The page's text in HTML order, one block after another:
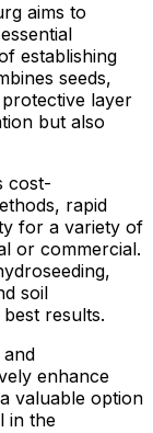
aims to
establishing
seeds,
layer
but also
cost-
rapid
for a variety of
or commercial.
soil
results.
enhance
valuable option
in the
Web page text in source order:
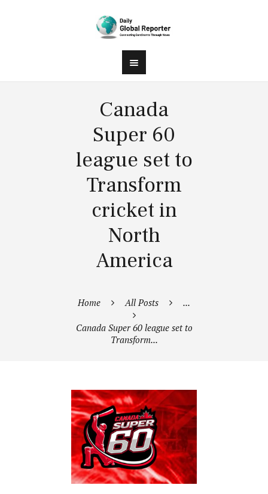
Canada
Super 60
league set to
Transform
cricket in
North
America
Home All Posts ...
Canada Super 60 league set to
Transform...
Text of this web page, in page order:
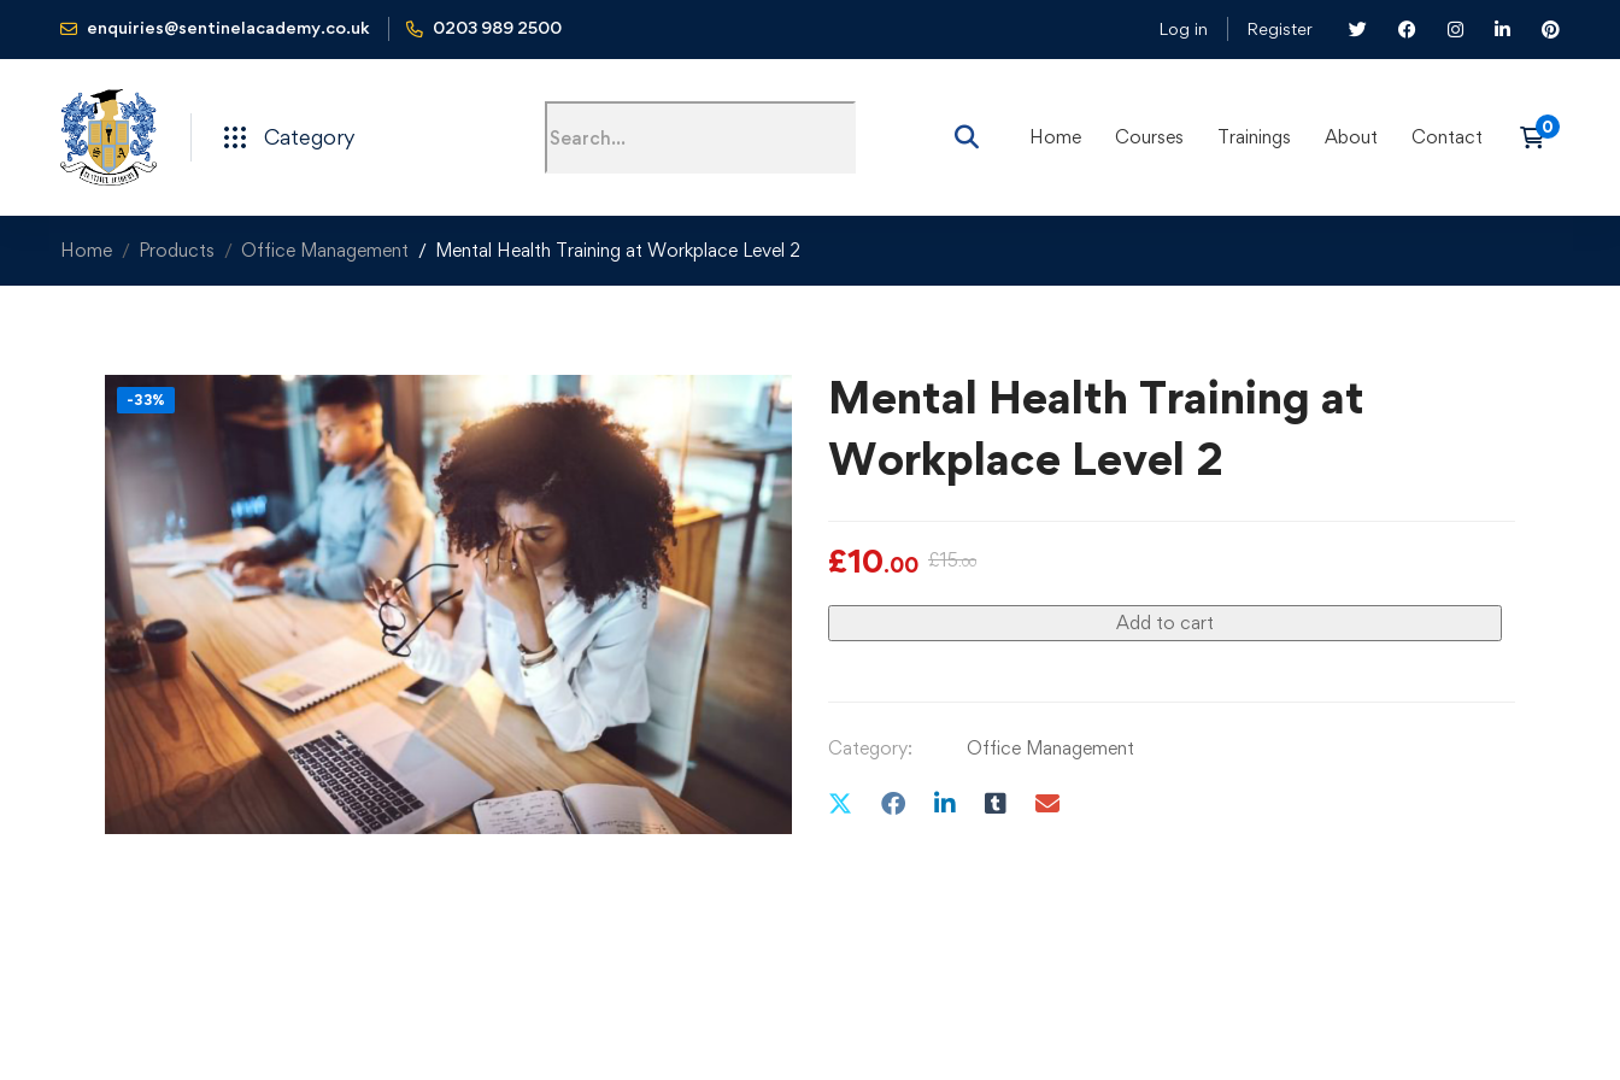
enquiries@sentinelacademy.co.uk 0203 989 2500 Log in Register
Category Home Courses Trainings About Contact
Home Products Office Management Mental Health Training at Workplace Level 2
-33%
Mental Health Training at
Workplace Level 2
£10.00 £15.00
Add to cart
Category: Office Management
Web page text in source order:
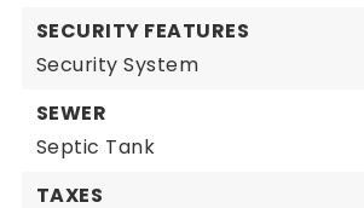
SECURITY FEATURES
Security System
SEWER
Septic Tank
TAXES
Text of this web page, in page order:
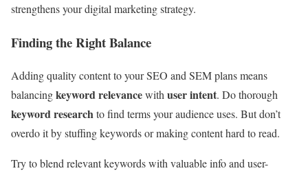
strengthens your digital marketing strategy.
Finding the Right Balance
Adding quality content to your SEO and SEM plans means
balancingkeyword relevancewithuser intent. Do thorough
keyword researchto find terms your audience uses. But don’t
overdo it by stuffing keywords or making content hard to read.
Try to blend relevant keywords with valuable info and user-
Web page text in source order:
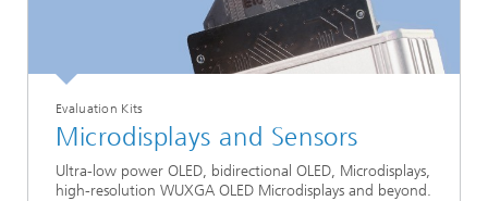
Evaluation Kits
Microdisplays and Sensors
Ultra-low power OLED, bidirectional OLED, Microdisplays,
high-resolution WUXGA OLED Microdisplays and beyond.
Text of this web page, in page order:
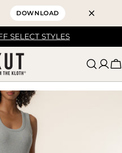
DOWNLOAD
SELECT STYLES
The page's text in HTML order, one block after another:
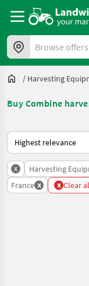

> **What to work on**: Reproduce the listing word for word. Do not carry over the pictures.

> **Task answer**:
The page's text in HTML order, one block after another:
aims to
establishing
seeds,
layer
but also
cost-
rapid
for a variety of
or commercial.
soil
results.
enhance
valuable option
in the
Web page text in source order:
Canada
Super 60
league set to
Transform
cricket in
North
America
Home All Posts ...
Canada Super 60 league set to
Transform...
Text of this web page, in page order:
enquiries@sentinelacademy.co.uk 0203 989 2500 Log in Register
Category Home Courses Trainings About Contact
Home Products Office Management Mental Health Training at Workplace Level 2
-33%
Mental Health Training at
Workplace Level 2
£10.00 £15.00
Add to cart
Category: Office Management
Web page text in source order:
SECURITY FEATURES
Security System
SEWER
Septic Tank
TAXES
Text of this web page, in page order:
strengthens your digital marketing strategy.
Finding the Right Balance
Adding quality content to your SEO and SEM plans means
balancingkeyword relevancewithuser intent. Do thorough
keyword researchto find terms your audience uses. But don’t
overdo it by stuffing keywords or making content hard to read.
Try to blend relevant keywords with valuable info and user-
Web page text in source order:
Evaluation Kits
Microdisplays and Sensors
Ultra-low power OLED, bidirectional OLED, Microdisplays,
high-resolution WUXGA OLED Microdisplays and beyond.
Text of this web page, in page order:
DOWNLOAD
SELECT STYLES
The page's text in HTML order, one block after another:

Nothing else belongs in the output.